StormFest: Environmental Career Connections with Ani (YouTube video)

“Teaching kids science in this engaging way has so many benefits,” said Morris. “We are raising awareness that will lead to individual behavior change, that will hopefully lead to less pollution in our local waters. We are encouraging the next generation of scientists and environmental stewards.”

The program also offered paid opportunities to local community members to help staff the interactive learning stations. Organizers focused on recruiting community members who speak languages spoken by the students. Some of the paid volunteers were interested in becoming paraeducators in Highline Public Schools, so the experience was beneficial for them as well.

“What makes StormFest really special is that it’s a collaborative effort across jurisdictions and community,” said Morris. “It demonstrates good use of public funding.”

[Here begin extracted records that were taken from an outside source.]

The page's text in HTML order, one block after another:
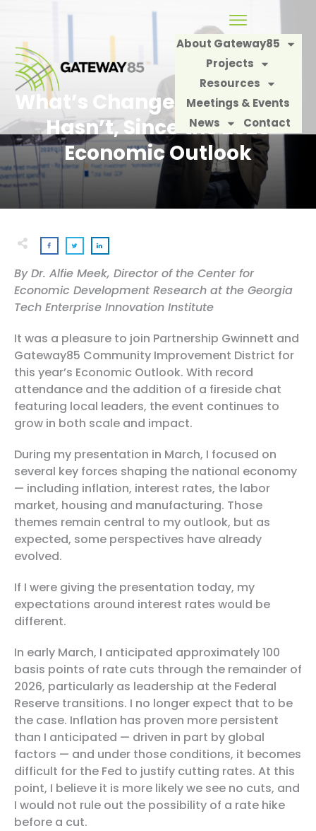
About Gateway85
Projects
Resources
Meetings & Events
News
Contact
What’s Changed, and What
Hasn’t, Since the 2026
Economic Outlook
By Dr. Alfie Meek, Director of the Center for
Economic Development Research at the Georgia
Tech Enterprise Innovation Institute
It was a pleasure to join Partnership Gwinnett and
Gateway85 Community Improvement District for
this year’s Economic Outlook. With record
attendance and the addition of a fireside chat
featuring local leaders, the event continues to
grow in both scale and impact.
During my presentation in March, I focused on
several key forces shaping the national economy
— including inflation, interest rates, the labor
market, housing and manufacturing. Those
themes remain central to my outlook, but as
expected, some perspectives have already
evolved.
If I were giving the presentation today, my
expectations around interest rates would be
different.
In early March, I anticipated approximately 100
basis points of rate cuts through the remainder of
2026, particularly as leadership at the Federal
Reserve transitions. I no longer expect that to be
the case. Inflation has proven more persistent
than I anticipated — driven in part by global
factors — and under those conditions, it becomes
difficult for the Fed to justify cutting rates. At this
point, I believe it is more likely we see no cuts, and
I would not rule out the possibility of a rate hike
before a cut.
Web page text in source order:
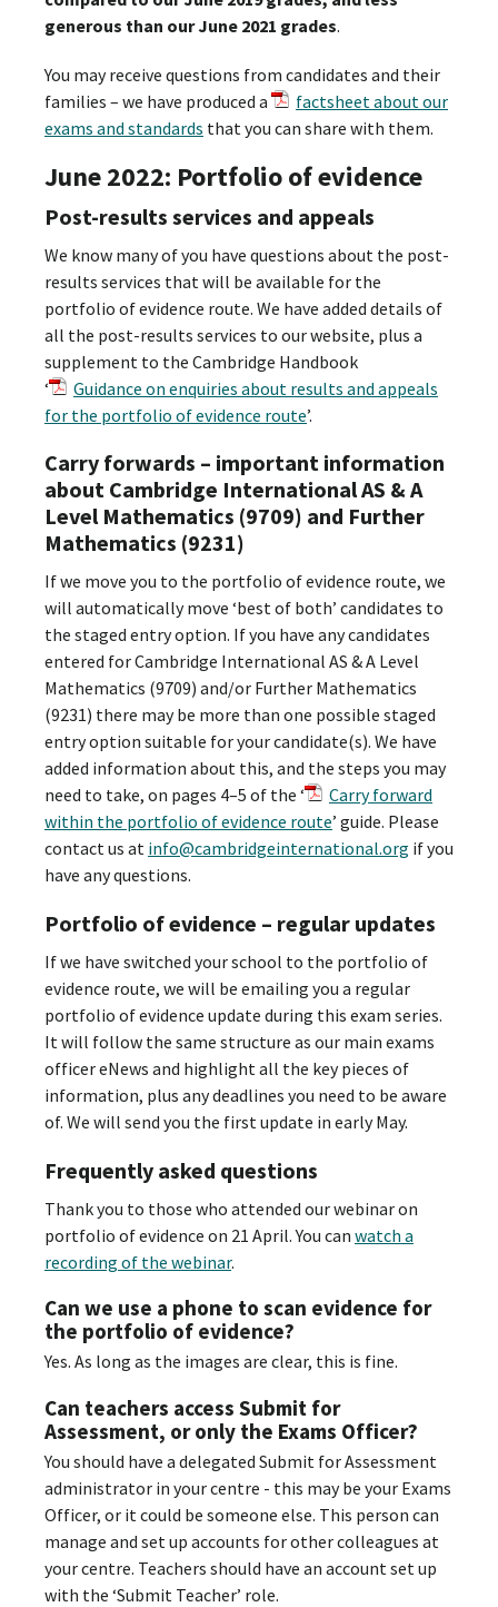
generous than our June 2021 grades.
You may receive questions from candidates and their
families – we have produced a
factsheet about our
exams and standards that you can share with them.
June 2022: Portfolio of evidence
Post-results services and appeals
We know many of you have questions about the post-
results services that will be available for the
portfolio of evidence route. We have added details of
all the post-results services to our website, plus a
supplement to the Cambridge Handbook
‘
Guidance on enquiries about results and appeals
for the portfolio of evidence route’.
Carry forwards – important information
about Cambridge International AS & A
Level Mathematics (9709) and Further
Mathematics (9231)
If we move you to the portfolio of evidence route, we
will automatically move ‘best of both’ candidates to
the staged entry option. If you have any candidates
entered for Cambridge International AS & A Level
Mathematics (9709) and/or Further Mathematics
(9231) there may be more than one possible staged
entry option suitable for your candidate(s). We have
added information about this, and the steps you may
need to take, on pages 4–5 of the ‘
Carry forward
within the portfolio of evidence route’ guide. Please
contact us at info@cambridgeinternational.org if you
have any questions.
Portfolio of evidence – regular updates
If we have switched your school to the portfolio of
evidence route, we will be emailing you a regular
portfolio of evidence update during this exam series.
It will follow the same structure as our main exams
officer eNews and highlight all the key pieces of
information, plus any deadlines you need to be aware
of. We will send you the first update in early May.
Frequently asked questions
Thank you to those who attended our webinar on
portfolio of evidence on 21 April. You can watch a
recording of the webinar.
Can we use a phone to scan evidence for
the portfolio of evidence?
Yes. As long as the images are clear, this is fine.
Can teachers access Submit for
Assessment, or only the Exams Officer?
You should have a delegated Submit for Assessment
administrator in your centre - this may be your Exams
Officer, or it could be someone else. This person can
manage and set up accounts for other colleagues at
your centre. Teachers should have an account set up
with the ‘Submit Teacher’ role.
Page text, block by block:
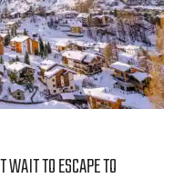
TO ESCAPE TO
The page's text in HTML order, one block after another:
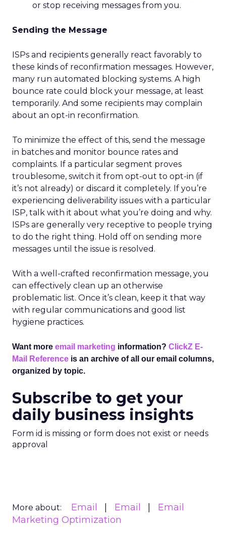
or stop receiving messages from you.
Sending the Message
ISPs and recipients generally react favorably to
these kinds of reconfirmation messages. However,
many run automated blocking systems. A high
bounce rate could block your message, at least
temporarily. And some recipients may complain
about an opt-in reconfirmation.
To minimize the effect of this, send the message
in batches and monitor bounce rates and
complaints. If a particular segment proves
troublesome, switch it from opt-out to opt-in (if
it’s not already) or discard it completely. If you’re
experiencing deliverability issues with a particular
ISP, talk with it about what you’re doing and why.
ISPs are generally very receptive to people trying
to do the right thing. Hold off on sending more
messages until the issue is resolved.
With a well-crafted reconfirmation message, you
can effectively clean up an otherwise
problematic list. Once it’s clean, keep it that way
with regular communications and good list
hygiene practices.
Want more email marketing information? ClickZ E-
Mail Reference is an archive of all our email columns,
organized by topic.
Subscribe to get your
daily business insights
Form id is missing or form does not exist or needs
approval
More about: Email Email
Email
Marketing Optimization
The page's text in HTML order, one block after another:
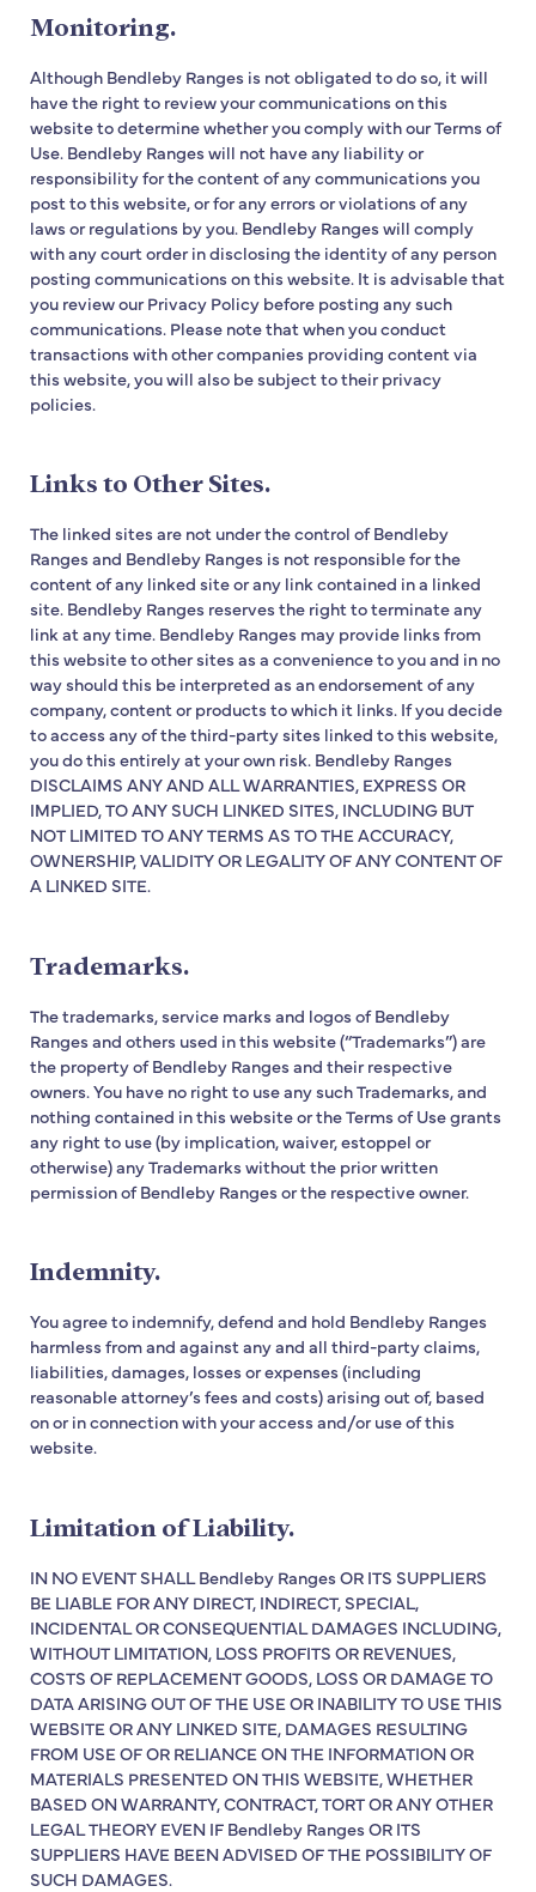
Monitoring.
Although Bendleby Ranges is not obligated to do so, it will
have the right to review your communications on this
website to determine whether you comply with our Terms of
Use. Bendleby Ranges will not have any liability or
responsibility for the content of any communications you
post to this website, or for any errors or violations of any
laws or regulations by you. Bendleby Ranges will comply
with any court order in disclosing the identity of any person
posting communications on this website. It is advisable that
you review our Privacy Policy before posting any such
communications. Please note that when you conduct
transactions with other companies providing content via
this website, you will also be subject to their privacy
policies.
Links to Other Sites.
The linked sites are not under the control of Bendleby
Ranges and Bendleby Ranges is not responsible for the
content of any linked site or any link contained in a linked
site. Bendleby Ranges reserves the right to terminate any
link at any time. Bendleby Ranges may provide links from
this website to other sites as a convenience to you and in no
way should this be interpreted as an endorsement of any
company, content or products to which it links. If you decide
to access any of the third-party sites linked to this website,
you do this entirely at your own risk. Bendleby Ranges
DISCLAIMS ANY AND ALL WARRANTIES, EXPRESS OR
IMPLIED, TO ANY SUCH LINKED SITES, INCLUDING BUT
NOT LIMITED TO ANY TERMS AS TO THE ACCURACY,
OWNERSHIP, VALIDITY OR LEGALITY OF ANY CONTENT OF
A LINKED SITE.
Trademarks.
The trademarks, service marks and logos of Bendleby
Ranges and others used in this website (“Trademarks”) are
the property of Bendleby Ranges and their respective
owners. You have no right to use any such Trademarks, and
nothing contained in this website or the Terms of Use grants
any right to use (by implication, waiver, estoppel or
otherwise) any Trademarks without the prior written
permission of Bendleby Ranges or the respective owner.
Indemnity.
You agree to indemnify, defend and hold Bendleby Ranges
harmless from and against any and all third-party claims,
liabilities, damages, losses or expenses (including
reasonable attorney’s fees and costs) arising out of, based
on or in connection with your access and/or use of this
website.
Limitation of Liability.
IN NO EVENT SHALL Bendleby Ranges OR ITS SUPPLIERS
BE LIABLE FOR ANY DIRECT, INDIRECT, SPECIAL,
INCIDENTAL OR CONSEQUENTIAL DAMAGES INCLUDING,
WITHOUT LIMITATION, LOSS PROFITS OR REVENUES,
COSTS OF REPLACEMENT GOODS, LOSS OR DAMAGE TO
DATA ARISING OUT OF THE USE OR INABILITY TO USE THIS
WEBSITE OR ANY LINKED SITE, DAMAGES RESULTING
FROM USE OF OR RELIANCE ON THE INFORMATION OR
MATERIALS PRESENTED ON THIS WEBSITE, WHETHER
BASED ON WARRANTY, CONTRACT, TORT OR ANY OTHER
LEGAL THEORY EVEN IF Bendleby Ranges OR ITS
SUPPLIERS HAVE BEEN ADVISED OF THE POSSIBILITY OF
SUCH DAMAGES.
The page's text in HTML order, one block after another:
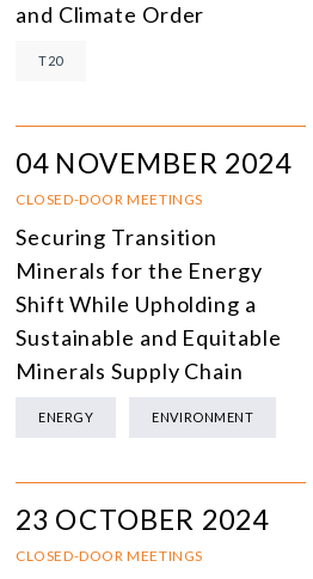
and Climate Order
T20
04 NOVEMBER 2024
CLOSED-DOOR MEETINGS
Securing Transition
Minerals for the Energy
Shift While Upholding a
Sustainable and Equitable
Minerals Supply Chain
ENERGY ENVIRONMENT
23 OCTOBER 2024
CLOSED-DOOR MEETINGS
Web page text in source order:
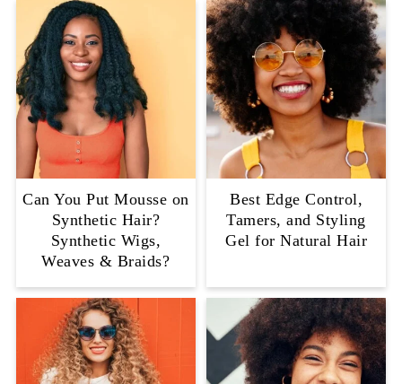
Can You Put Mousse on
Synthetic Hair?
Synthetic Wigs,
Weaves & Braids?
Best Edge Control,
Tamers, and Styling
Gel for Natural Hair
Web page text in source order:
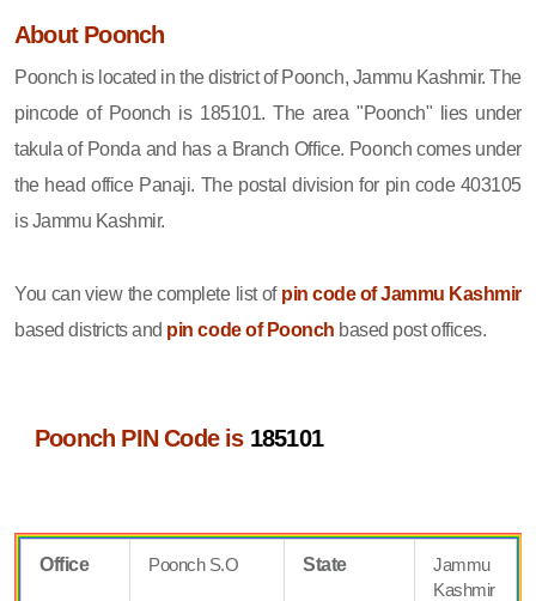
About Poonch
Poonch is located in the district of Poonch, Jammu Kashmir. The
pincode of Poonch is 185101. The area "Poonch" lies under
takula of Ponda and has a Branch Office. Poonch comes under
the head office Panaji. The postal division for pin code 403105
is Jammu Kashmir.
You can view the complete list of pin code of Jammu Kashmir
based districts and pin code of Poonch based post offices.
Poonch PIN Code is 185101
Office Poonch S.O State
Jammu
Kashmir
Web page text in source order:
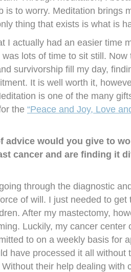
is to worry. Meditation brings
thing that exists is what is
I actually had an easier time
lots of time to sit still.
survivorship fill my day,
It is well worth it,
is one of the many
the “Peace and Joy, Love
advice would you give to
cancer and are finding it
through the diagnostic
of will. I just needed to
After my mastectomy,
Luckily, my cancer center
to on a weekly basis for
have processed it all without
their help dealing with

“I love having people within our community [and] outside our neighborhood to educate other people based on something that is important to them and should be important to the world,” said one of the students in a survey given after the event. “I thank everyone to coming to our school and teaching me and everyone else about what should be important to our environment.”

Why teaching “Puget Sound Starts Here” matters

The Puget Sound is a huge region, stretching from the Cascade Mountains in the east to the Olympic Mountains in the west and from the Canadian border in the north to Mount Rainier in the south. It’s made up of rivers and streams that flow through and eventually drain into Puget Sound. The Puget Sound region is more than water. It’s a diverse landscape filled with cities, suburbs, and agricultural areas.

The land and water of Puget Sound are intrinsically connected. We rely on Puget Sound for healthy food, recreational opportunities, as well as a large part of our state’s economy. In turn, the health of Puget Sound and the creatures that rely on it are directly impacted by what happens on the land all around them.

Polluted stormwater is a threat to the health of the Puget Sound. When each of the 4.3 million people around Puget Sound makes a small change, it adds up to cleaner, healthier water.

What is StormFest?

StormFest is field-based stormwater learning event that engages all sixth-grade students in the Highline School District using and testing best practices for environmental education and equity. At StormFest, students rotate through five hands-on education stations to learn about their local watersheds, the animals that live in them, sources of pollution, and engineering solutions to prevent stormwater pollution. This event engages teachers, families, community members, local government staff, and educational nonprofits. The program helps participating cities and King County meet National Pollutant Discharge Elimination System (NPDES) permit public education and outreach requirements.

The StormFest Committee is comprised of the Cities of Burien, Des Moines, SeaTac, Normandy Park, King County, EnviroIssues, Environmental Science Center, and Highline Public Schools. StormFest is funded by an interlocal agreement between city and county partners.